# RECORDS FOR THIS TASK

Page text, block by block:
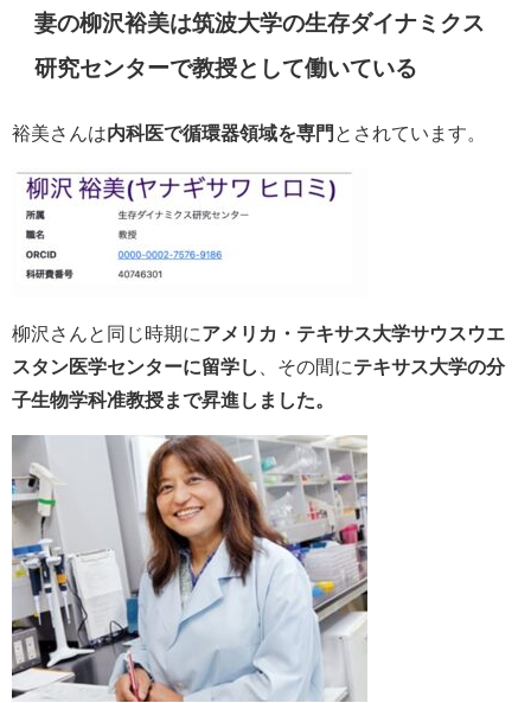
妻の柳沢裕美は筑波大学の生存ダイナミクス
研究センターで教授として働いている
裕美さんは内科医で循環器領域を専門 とされています。
柳沢さんと同じ時期にアメリカ・テキサス大学サウスウエ
スタン医学センターに留学し
、その間にテキサス大学の分
子生物学科准教授まで昇進しました。
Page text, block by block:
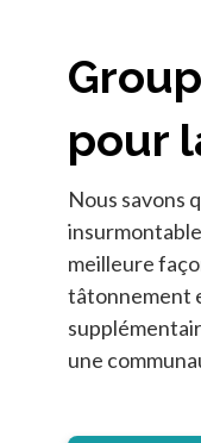
pour
Nous savons
meilleure
tâtonnement
une
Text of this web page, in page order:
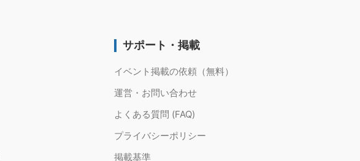
サポート・掲載
イベント掲載の依頼（無料）
運営・お問い合わせ
よくある質問 (FAQ)
プライバシーポリシー
掲載基準
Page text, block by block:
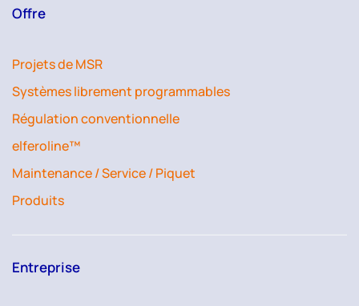
Offre
Projets de MSR
Systèmes librement programmables
Régulation conventionnelle
elferoline™
Maintenance / Service / Piquet
Produits
Entreprise
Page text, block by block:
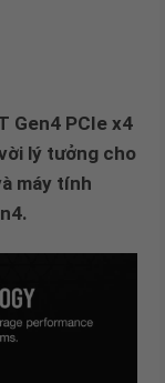
Gen4 PCIe x4
lý tưởng cho
máy tính
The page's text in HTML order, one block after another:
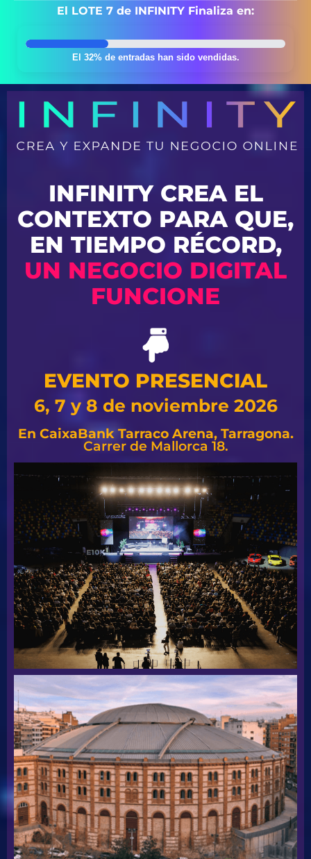
El LOTE 7 de INFINITY Finaliza en:
El 32% de entradas han sido vendidas.
INFINITY CREA EL
CONTEXTO PARA QUE,
EN TIEMPO RÉCORD,
UN NEGOCIO DIGITAL
FUNCIONE
EVENTO PRESENCIAL
6, 7 y 8 de noviembre 2026
En CaixaBank Tarraco Arena, Tarragona.
Carrer de Mallorca 18.
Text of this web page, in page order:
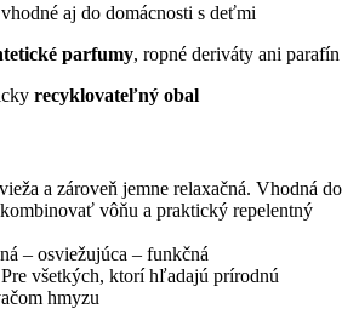
vhodné aj do domácnosti s deťmi
parfumy, ropné deriváty ani parafín
recyklovateľný obal
a zároveň jemne relaxačná. Vhodná do
vôňu a praktický repelentný
– osviežujúca – funkčná
Pre všetkých, ktoríhľadajú prírodnú
hmyzu
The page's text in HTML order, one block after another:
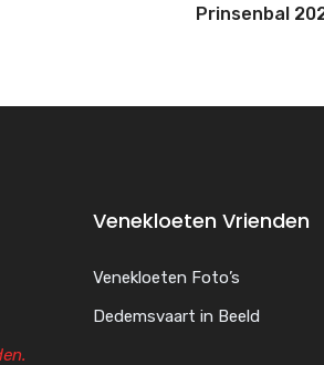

# DIRECTIONS
Return the material word for word, images omitted.

# TASK OUTPUT
Page text, block by block:
妻の柳沢裕美は筑波大学の生存ダイナミクス
研究センターで教授として働いている
裕美さんは内科医で循環器領域を専門 とされています。
柳沢さんと同じ時期にアメリカ・テキサス大学サウスウエ
スタン医学センターに留学し
、その間にテキサス大学の分
子生物学科准教授まで昇進しました。
Page text, block by block:
pour
Nous savons
meilleure
tâtonnement
une
Text of this web page, in page order:
サポート・掲載
イベント掲載の依頼（無料）
運営・お問い合わせ
よくある質問 (FAQ)
プライバシーポリシー
掲載基準
Page text, block by block:
Offre
Projets de MSR
Systèmes librement programmables
Régulation conventionnelle
elferoline™
Maintenance / Service / Piquet
Produits
Entreprise
Page text, block by block:
Gen4 PCIe x4
lý tưởng cho
máy tính
The page's text in HTML order, one block after another:
El LOTE 7 de INFINITY Finaliza en:
El 32% de entradas han sido vendidas.
INFINITY CREA EL
CONTEXTO PARA QUE,
EN TIEMPO RÉCORD,
UN NEGOCIO DIGITAL
FUNCIONE
EVENTO PRESENCIAL
6, 7 y 8 de noviembre 2026
En CaixaBank Tarraco Arena, Tarragona.
Carrer de Mallorca 18.
Text of this web page, in page order:
vhodné aj do domácnosti s deťmi
parfumy, ropné deriváty ani parafín
recyklovateľný obal
a zároveň jemne relaxačná. Vhodná do
vôňu a praktický repelentný
– osviežujúca – funkčná
Pre všetkých, ktoríhľadajú prírodnú
hmyzu
The page's text in HTML order, one block after another:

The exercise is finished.